Supported by Andrew, George and Elias Ellicott and heavily promoted by the Society for the Promotion of the Abolition of Slavery of Maryland and of Pennsylvania, the early editions of the almanacs achieved commercial success.[39] After these editions were published, William Wilberforce and other prominent abolitionists praised Banneker and his works in the House of Commons of Great Britain.[39]

Political views

Banneker expressed his views on slavery and racial equality in a letter to Thomas Jefferson and in other documents that he placed within his 1793 almanac. The almanac contained copies of his correspondence with Jefferson, poetry by the African American poet Phillis Wheatley and by the English anti-slavery poet William Cowper, and anti-slavery speeches and essays from England and America.[26]

Banneker's 1793 almanac also contained a copy of "A Plan of Peace-office for the United States" that Benjamin Rush had authored.[40] The Plan proposed the appointment of a "Secretary of Peace", described the Secretary's powers and advocated federal support and promotion of the Christian religion. The Plan stated:

1. Let a Secretary of Peace be appointed to preside in this office; ...; let him be a genuine republican and a sincere Christian ....
2. Let a power be given to the Secretary to establish and maintain free schools in every city, village and township in the United States; ... Let the youth of our country be instructed in reading, writing, and arithmetic, and in the doctrines of a religion of some kind; the Christian religion should be preferred to all others; for it belongs to this religion exclusively to teach us not only to cultivate peace with all men, but to forgive—nay more, to love our very enemies....
3. Let every family be furnished at public expense, by the Secretary of this office, with an American edition of the Bible....
4. Let the following sentence be inscribed in letters of gold over the door of every home in the United States: The Son of Man Came into the World, Not To Destroy Men's Lives, But To Save Them.
5. ...[41]

Correspondence with Thomas Jefferson

On August 19, 1791, after departing the federal capital area, Banneker wrote a letter to Thomas Jefferson, who in 1776 had drafted the United States Declaration of Independence and in 1791 was serving as the United States Secretary of State.[42][43] Quoting language in the Declaration, the letter expressed a plea for justice for African Americans. To further support this plea, Banneker included within the letter a handwritten manuscript of an almanac for 1792 containing his ephemeris with his astronomical calculations.

In the letter, Banneker accused Jefferson of criminally using fraud and violence to oppress his slaves by stating:

…Sir, how pitiable is it to reflect, that although you were so fully convinced of the benevolence of the Father of Mankind, and of his equal and impartial distribution of these rights and privileges, which he hath conferred upon them, that you should at the same time counteract his mercies, in detaining by fraud and violence so numerous a part of my brethren, under groaning captivity and cruel oppression, that you should at the same time be found guilty of that most criminal act, which you professedly detested in others, with respect to yourselves.[44]

The letter ended:

And now, Sir, I shall conclude, and subscribe myself, with the most profound respect,
Your most obedient humble servant,
BENJAMIN BANNEKER.[45]

An English abolitionist, Thomas Day, had earlier written in a 1776 letter:

If there be an object truly ridiculous in nature, it is an American patriot, signing resolutions of independency with the one hand, and with the other brandishing a whip over his affrighted slaves.[46]

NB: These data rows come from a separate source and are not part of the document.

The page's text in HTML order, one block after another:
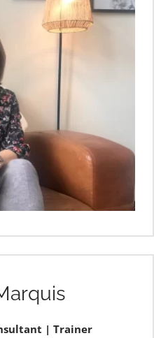
| Trainer
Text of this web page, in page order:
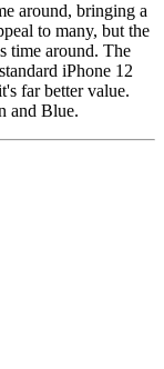
around, bringing a
to many, but the
time around. The
iPhone 12
far better value.
and Blue.
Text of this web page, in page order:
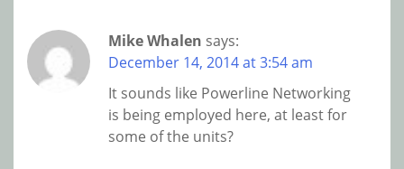
Mike Whalen says:
December 14, 2014 at 3:54 am
It sounds like Powerline Networking
is being employed here, at least for
some of the units?
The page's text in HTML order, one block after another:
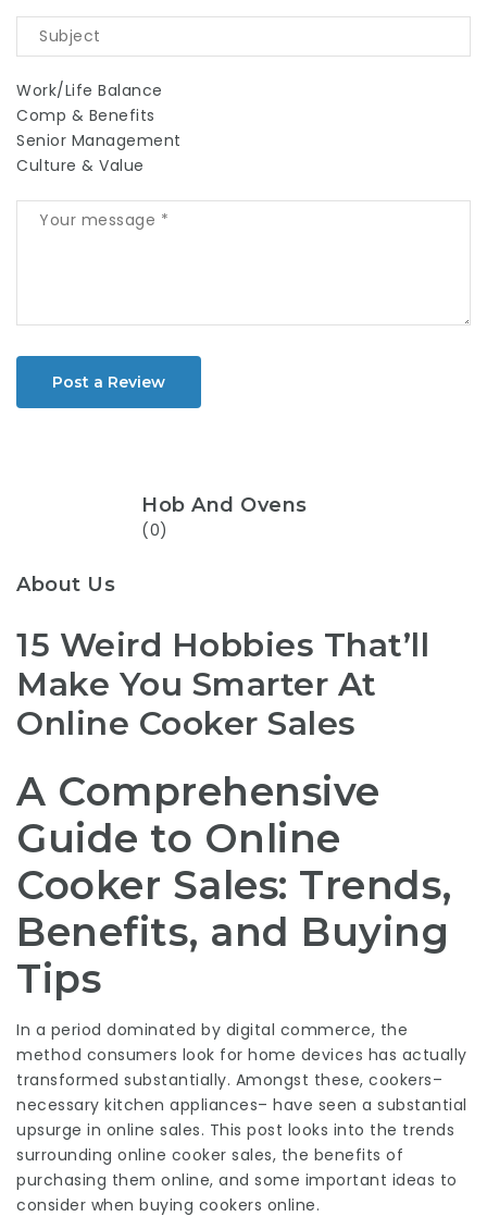
Work/Life Balance
Comp & Benefits
Senior Management
Culture & Value
Post a Review
Hob And Ovens
(0)
About Us
15 Weird Hobbies That’ll
Make You Smarter At
Online Cooker Sales
A Comprehensive
Guide to Online
Cooker Sales: Trends,
Benefits, and Buying
Tips
In a period dominated by digital commerce, the
method consumers look for home devices has actually
transformed substantially. Amongst these, cookers–
necessary kitchen appliances– have seen a substantial
upsurge in online sales. This post looks into the trends
surrounding online cooker sales, the benefits of
purchasing them online, and some important ideas to
consider when buying cookers online.
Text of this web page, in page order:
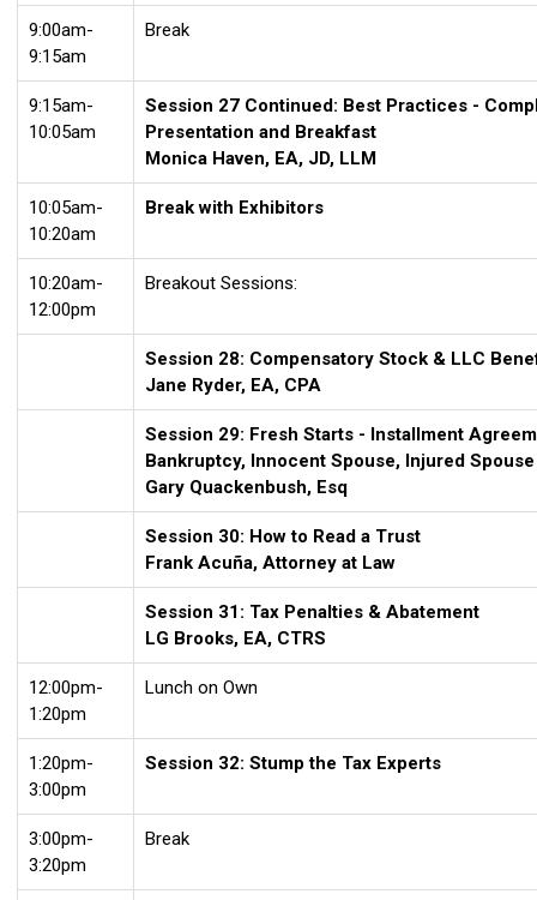
9:00am-
9:15am
Break
9:15am-
10:05am
Session 27 Continued: Best Practices -
Presentation and Breakfast
Monica Haven, EA, JD, LLM
10:05am-
10:20am
Break with Exhibitors
10:20am-
12:00pm
Breakout Sessions:
Session 28: Compensatory Stock & LLC
Jane Ryder, EA, CPA
Session 29: Fresh Starts - Installment
Bankruptcy, Innocent Spouse, Injured Spouse
Gary Quackenbush, Esq
Session 30: How to Read a Trust
Frank Acuña, Attorney at Law
Session 31: Tax Penalties & Abatement
LG Brooks, EA, CTRS
12:00pm-
1:20pm
Lunch on Own
1:20pm-
3:00pm
Session 32: Stump the Tax Experts
3:00pm-
3:20pm
Break
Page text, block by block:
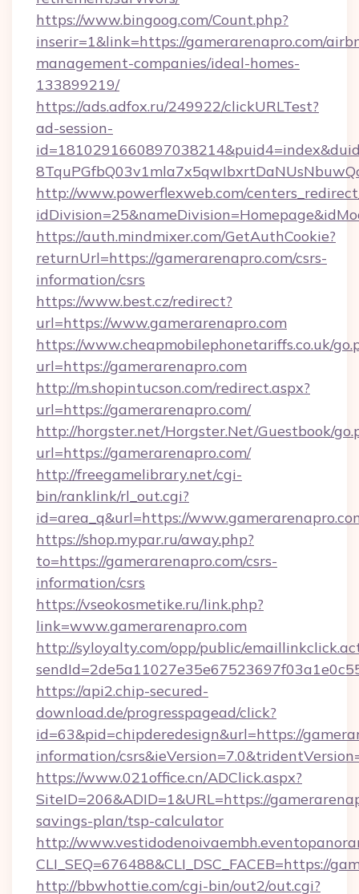
https://www.bingoog.com/Count.php?
inserir=1&link=https://gamerarenapro.com/
management-companies/ideal-homes-
133899219/
https://ads.adfox.ru/249922/clickURLTest?
ad-session-
http://www.powerflexweb.com/
https://auth.mindmixer.com/GetAuthCookie?
returnUrl=https://gamerarenapro.com/csrs-
information/csrs
https://www.best.cz/redirect?
url=https://www.gamerarenapro.com
https://www.cheapmobilephonetariffs.co.uk/
url=https://gamerarenapro.com
http://m.shopintucson.com/redirect.aspx?
url=https://gamerarenapro.com/
http://horgster.net/Horgster.Net/Guestbook/
url=https://gamerarenapro.com/
http://freegamelibrary.net/cgi-
bin/ranklink/rl_out.cgi?
id=area_q&url=https://
https://shop.mypar.ru/away.php?
to=https://gamerarenapro.com/csrs-
information/csrs
https://vseokosmetike.ru/link.php?
link=www.gamerarenapro.com
http://syloyalty.com/opp/public/
https://api2.chip-secured-
download.de/progresspagead/click?
id=63&pid=chipderedesign&url=https://
information/
https://www.021office.cn/ADClick.aspx?
SiteID=206&ADID=1&URL=https://
savings-plan/tsp-calculator
http://
CLI_SEQ=676488&CLI_DSC_FACEB=https://
http://bbwhottie.com/cgi-bin/out2/out.cgi?
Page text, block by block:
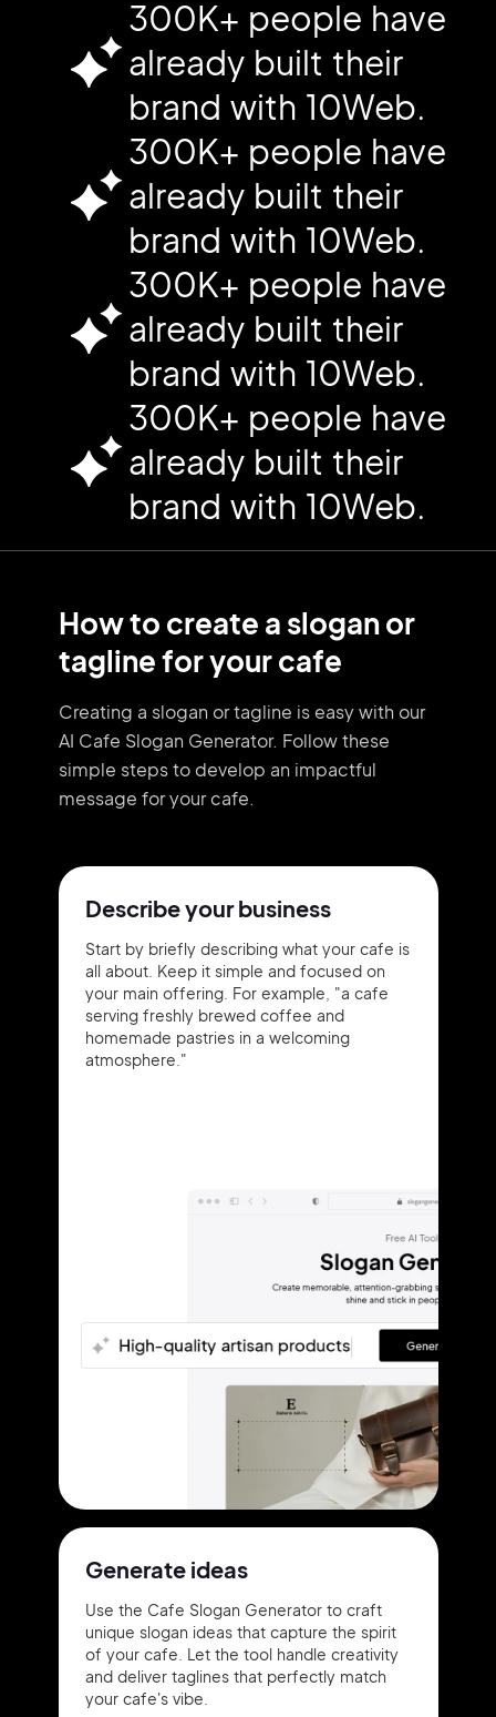
300K+ people have
already built their
brand with 10Web.
300K+ people have
already built their
brand with 10Web.
300K+ people have
already built their
brand with 10Web.
300K+ people have
already built their
brand with 10Web.
How to create a slogan or
tagline for your cafe
Creating a slogan or tagline is easy with our
AI Cafe Slogan Generator. Follow these
simple steps to develop an impactful
message for your cafe.
Describe your business
Start by briefly describing what your cafe is
all about. Keep it simple and focused on
your main offering. For example, "a cafe
serving freshly brewed coffee and
homemade pastries in a welcoming
atmosphere."
Generate ideas
Use the Cafe Slogan Generator to craft
unique slogan ideas that capture the spirit
of your cafe. Let the tool handle creativity
and deliver taglines that perfectly match
your cafe's vibe.
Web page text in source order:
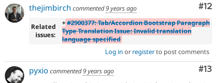
#12
thejimbirch commented9 years ago
Related
issues:
+#2900377: Tab/Accordion Bootstrap Paragraph
Type Translation Issue: Invalid translation
language specified
Log in or registerto post comments
#13
pyxio commented9 years ago
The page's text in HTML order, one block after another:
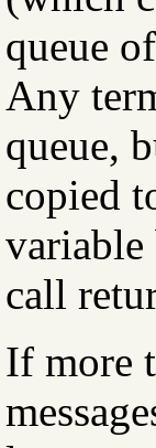
queue
Any
queue,
copied
variable
call
If more
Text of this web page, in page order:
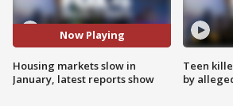
Now Playing
Housing markets slow in
January, latest reports show
Teen
by
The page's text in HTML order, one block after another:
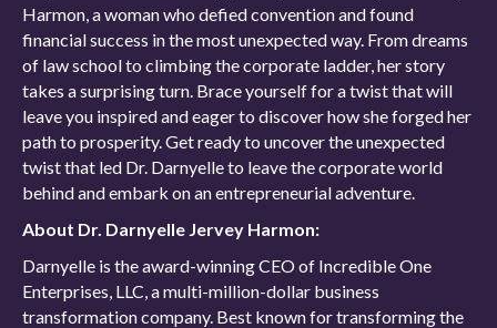
Harmon, a woman who defied convention and found
financial success in the most unexpected way. From dreams
of law school to climbing the corporate ladder, her story
takes a surprising turn. Brace yourself for a twist that will
leave you inspired and eager to discover how she forged her
path to prosperity. Get ready to uncover the unexpected
twist that led Dr. Darnyelle to leave the corporate world
behind and embark on an entrepreneurial adventure.
About Dr. Darnyelle Jervey Harmon:
Darnyelle is the award-winning CEO of Incredible One
Enterprises, LLC, a multi-million-dollar business
transformation company. Best known for transforming the
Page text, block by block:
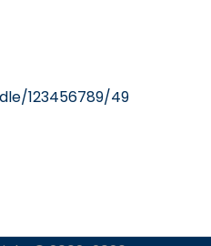
123456789/49
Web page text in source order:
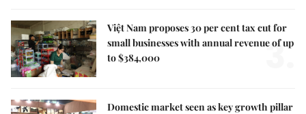
Việt Nam proposes 30 per cent tax cut for
small businesses with annual revenue of up
to $384,000
3.
Domestic market seen as key growth pillar

Thomas Jefferson's own actions and statements on slavery and on the treatment of slaves were ambiguous and paradoxical (see: Thomas Jefferson and slavery).[47] He reportedly instructed overseers at his home at Monticello to not whip his slaves, but the overseers often ignored his wishes during his frequent absences.[48] A researcher has found no reliable document that portrays Jefferson in the act of applying physical correction.[49]

Without directly responding to Banneker's accusation, Jefferson replied to Banneker's letter in a series of nuanced statements that expressed his interest in the advancement of the equality of America's black population.[50] Jefferson's reply stated:

Philadelphia Aug. 30. 1791.
Sir,
I thank you sincerely for your letter of the 19th. instant and for the Almanac it contained. no body wishes more than I do to see such proofs as you exhibit, that nature has given to our black brethren, talents equal to those of the other colours of men, & that the appearance of a want of them is owing merely to the degraded condition of their existence both in Africa & America. I can add with truth that no body wishes more ardently to see a good system commenced for raising the condition both of their body & mind to what it ought to be, as fast as the imbecillity of their present existence, and other circumstance which cannot be neglected, will admit. I have taken the liberty of sending your almanac to Monsieur de Condorcet, Secretary of the Academy of sciences at Paris, and member of the Philanthropic society because I considered it as a document to which your whole colour had a right for their justification against the doubts which have been entertained of them. I am with great esteem, Sir,
Your most obedt. humble servt.
Th. Jefferson[51][52]

Marie-Jean-Antoine-Nicolas de Caritat, marquis de Condorcet, to whom Jefferson sent Banneker's almanac, was a noted French mathematician and abolitionist.[53] It appears that the Academy of Sciences itself did not receive the almanac.[54]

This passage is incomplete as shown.